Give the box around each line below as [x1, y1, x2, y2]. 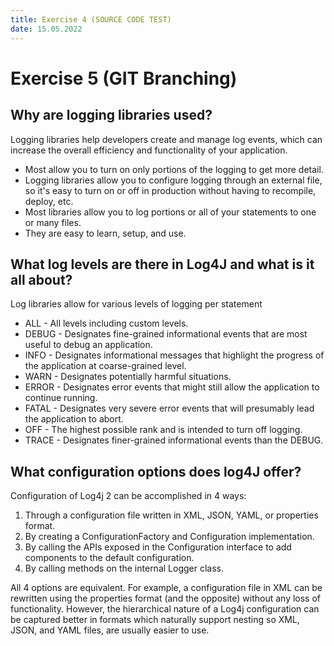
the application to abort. [24, 413, 124, 425]
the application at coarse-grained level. [24, 360, 187, 372]
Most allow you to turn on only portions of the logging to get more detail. [24, 163, 324, 175]
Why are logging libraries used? [10, 107, 213, 124]
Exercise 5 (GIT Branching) [10, 67, 238, 90]
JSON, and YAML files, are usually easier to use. [10, 624, 210, 636]
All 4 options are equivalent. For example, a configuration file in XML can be [10, 582, 323, 594]
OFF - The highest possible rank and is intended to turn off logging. [24, 424, 303, 436]
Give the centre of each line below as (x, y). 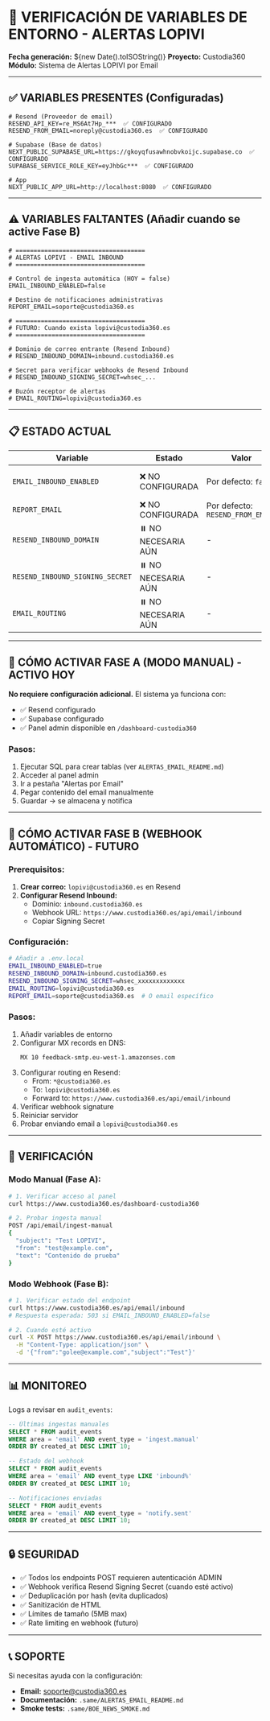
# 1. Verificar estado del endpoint (70, 1300)
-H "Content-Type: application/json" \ (82, 1345)
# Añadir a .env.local (46, 959)
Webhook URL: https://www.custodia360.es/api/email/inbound (137, 913)
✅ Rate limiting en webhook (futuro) (79, 1623)
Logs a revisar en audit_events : (60, 1409)
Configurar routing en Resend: (70, 1073)
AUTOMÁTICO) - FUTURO (74, 846)
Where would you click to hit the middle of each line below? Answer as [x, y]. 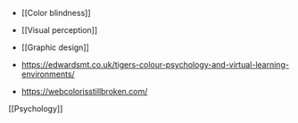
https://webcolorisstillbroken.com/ [84, 91]
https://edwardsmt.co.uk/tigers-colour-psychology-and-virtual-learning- [155, 65]
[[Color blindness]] [56, 13]
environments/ [48, 74]
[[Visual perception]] [59, 30]
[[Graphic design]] [55, 47]
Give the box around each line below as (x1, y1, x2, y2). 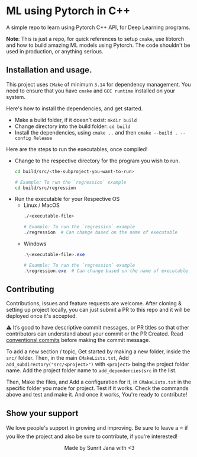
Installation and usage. (6, 65, 92, 75)
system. (6, 93, 25, 100)
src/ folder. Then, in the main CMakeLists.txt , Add (6, 354, 129, 362)
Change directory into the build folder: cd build (14, 123, 131, 130)
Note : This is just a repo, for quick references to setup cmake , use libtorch (6, 35, 185, 42)
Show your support (6, 408, 79, 418)
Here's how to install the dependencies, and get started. (6, 105, 143, 112)
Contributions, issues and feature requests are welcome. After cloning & (6, 300, 182, 307)
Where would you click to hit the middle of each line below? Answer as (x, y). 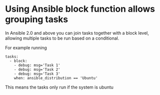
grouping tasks (37, 19)
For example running (26, 47)
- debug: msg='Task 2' (37, 70)
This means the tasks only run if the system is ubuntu (59, 87)
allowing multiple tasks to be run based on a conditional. (62, 38)
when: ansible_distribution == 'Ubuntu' (56, 78)
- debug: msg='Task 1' (37, 65)
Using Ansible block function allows (80, 9)
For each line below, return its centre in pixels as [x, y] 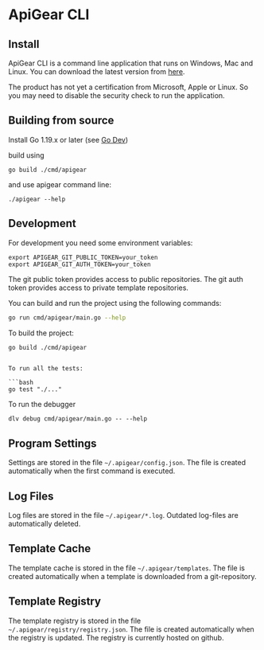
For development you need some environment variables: [101, 243]
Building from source [61, 121]
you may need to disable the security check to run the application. [116, 96]
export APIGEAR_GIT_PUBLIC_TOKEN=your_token [83, 257]
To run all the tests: [46, 369]
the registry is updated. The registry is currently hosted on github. [116, 637]
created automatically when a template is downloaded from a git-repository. [132, 576]
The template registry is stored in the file [75, 621]
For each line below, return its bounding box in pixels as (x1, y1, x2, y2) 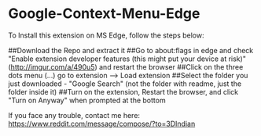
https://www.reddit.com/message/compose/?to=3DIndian (8, 119, 196, 128)
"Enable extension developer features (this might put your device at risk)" (8, 54, 246, 63)
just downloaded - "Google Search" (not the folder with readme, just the (8, 79, 242, 88)
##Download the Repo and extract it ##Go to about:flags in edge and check (8, 45, 254, 55)
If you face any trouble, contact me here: (8, 110, 140, 120)
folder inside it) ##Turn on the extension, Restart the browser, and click (8, 87, 239, 96)
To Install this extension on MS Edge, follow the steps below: (8, 30, 204, 40)
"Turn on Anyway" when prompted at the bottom (8, 95, 167, 105)
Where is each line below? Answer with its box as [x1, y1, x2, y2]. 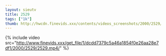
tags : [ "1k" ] [5, 16, 32, 21]
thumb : [5, 21, 19, 26]
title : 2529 [5, 12, 30, 17]
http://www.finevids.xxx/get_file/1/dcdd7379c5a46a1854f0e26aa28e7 [16, 40, 159, 46]
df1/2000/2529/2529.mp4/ [5, 45, 60, 51]
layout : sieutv [5, 7, 37, 12]
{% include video [5, 35, 41, 41]
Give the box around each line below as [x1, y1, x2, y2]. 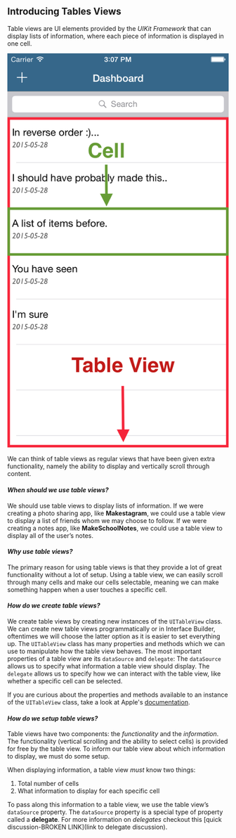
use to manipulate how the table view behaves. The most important [7, 647, 202, 655]
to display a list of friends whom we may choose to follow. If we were [7, 516, 207, 524]
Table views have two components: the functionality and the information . [7, 730, 219, 738]
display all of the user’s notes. [7, 531, 93, 540]
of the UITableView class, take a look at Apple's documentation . [7, 697, 190, 706]
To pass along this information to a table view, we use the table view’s [7, 801, 209, 809]
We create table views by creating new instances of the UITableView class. [7, 617, 223, 625]
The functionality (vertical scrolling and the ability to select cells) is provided [7, 737, 228, 746]
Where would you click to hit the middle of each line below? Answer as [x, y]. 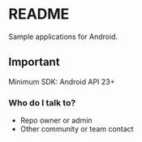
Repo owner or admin [56, 120]
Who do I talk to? [42, 102]
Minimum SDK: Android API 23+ [62, 81]
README [39, 14]
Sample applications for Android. [63, 37]
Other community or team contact [77, 129]
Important [34, 62]

..............................

> _Task objective_
Your answer must be everything above from the line with "This means the" down to the line with "title : 2529 [5, 12, 30, 17]", word for word, and no pictures.

> _Answer space_
This means the tasks only run if the system is ubuntu (59, 87)
allowing multiple tasks to be run based on a conditional. (62, 38)
when: ansible_distribution == 'Ubuntu' (56, 78)
- debug: msg='Task 1' (37, 65)
Using Ansible block function allows (80, 9)
For each line below, return its centre in pixels as [x, y] 
For development you need some environment variables: [101, 243]
Building from source [61, 121]
you may need to disable the security check to run the application. [116, 96]
export APIGEAR_GIT_PUBLIC_TOKEN=your_token [83, 257]
To run all the tests: [46, 369]
the registry is updated. The registry is currently hosted on github. [116, 637]
created automatically when a template is downloaded from a git-repository. [132, 576]
The template registry is stored in the file [75, 621]
For each line below, return its bounding box in pixels as (x1, y1, x2, y2) 
https://www.reddit.com/message/compose/?to=3DIndian (8, 119, 196, 128)
"Enable extension developer features (this might put your device at risk)" (8, 54, 246, 63)
just downloaded - "Google Search" (not the folder with readme, just the (8, 79, 242, 88)
##Download the Repo and extract it ##Go to about:flags in edge and check (8, 45, 254, 55)
If you face any trouble, contact me here: (8, 110, 140, 120)
folder inside it) ##Turn on the extension, Restart the browser, and click (8, 87, 239, 96)
To Install this extension on MS Edge, follow the steps below: (8, 30, 204, 40)
"Turn on Anyway" when prompted at the bottom (8, 95, 167, 105)
Where is each line below? Answer with its box as [x1, y1, x2, y2]. 
tags : [ "1k" ] [5, 16, 32, 21]
thumb : [5, 21, 19, 26]
title : 2529 [5, 12, 30, 17]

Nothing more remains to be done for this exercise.